BRIEF => Once you have counted the lines below that contain "year", give that number and nothing else.

MATERIAL FOR THIS TASK =>
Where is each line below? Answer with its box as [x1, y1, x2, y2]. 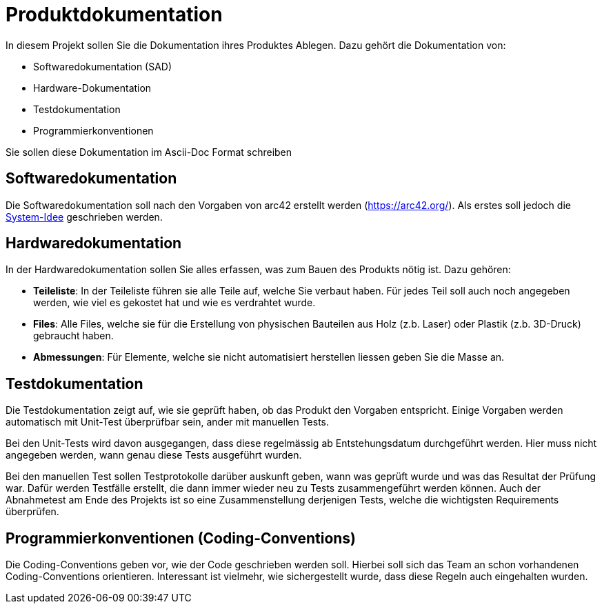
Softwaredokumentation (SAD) [33, 60, 172, 72]
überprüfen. [6, 506, 59, 518]
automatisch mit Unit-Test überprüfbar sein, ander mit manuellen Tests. [6, 416, 330, 428]
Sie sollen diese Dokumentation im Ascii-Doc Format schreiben [6, 146, 292, 158]
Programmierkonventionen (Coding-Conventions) [6, 529, 357, 547]
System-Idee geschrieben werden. [6, 210, 163, 223]
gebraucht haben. [33, 330, 114, 342]
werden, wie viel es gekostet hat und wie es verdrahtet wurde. [33, 297, 316, 309]
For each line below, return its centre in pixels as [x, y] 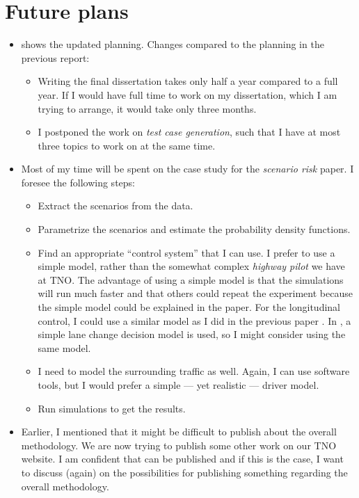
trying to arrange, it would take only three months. [147, 108]
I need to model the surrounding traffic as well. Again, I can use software [194, 371]
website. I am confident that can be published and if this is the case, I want [182, 459]
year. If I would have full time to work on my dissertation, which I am [188, 94]
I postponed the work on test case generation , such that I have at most [189, 132]
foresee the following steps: [78, 182]
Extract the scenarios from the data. [115, 206]
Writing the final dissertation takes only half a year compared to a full [188, 81]
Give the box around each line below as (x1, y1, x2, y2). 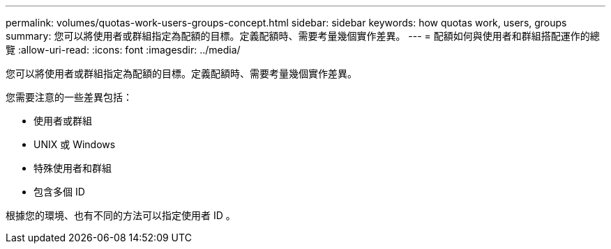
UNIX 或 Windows (33, 138, 116, 150)
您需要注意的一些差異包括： (6, 91, 133, 103)
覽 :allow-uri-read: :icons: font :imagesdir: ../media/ (6, 44, 241, 56)
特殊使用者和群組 (33, 162, 112, 174)
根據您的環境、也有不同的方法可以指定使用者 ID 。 (6, 209, 236, 221)
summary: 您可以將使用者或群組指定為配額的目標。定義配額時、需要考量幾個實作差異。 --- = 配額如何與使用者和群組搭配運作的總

OUTPUT FOR THIS TASK => 2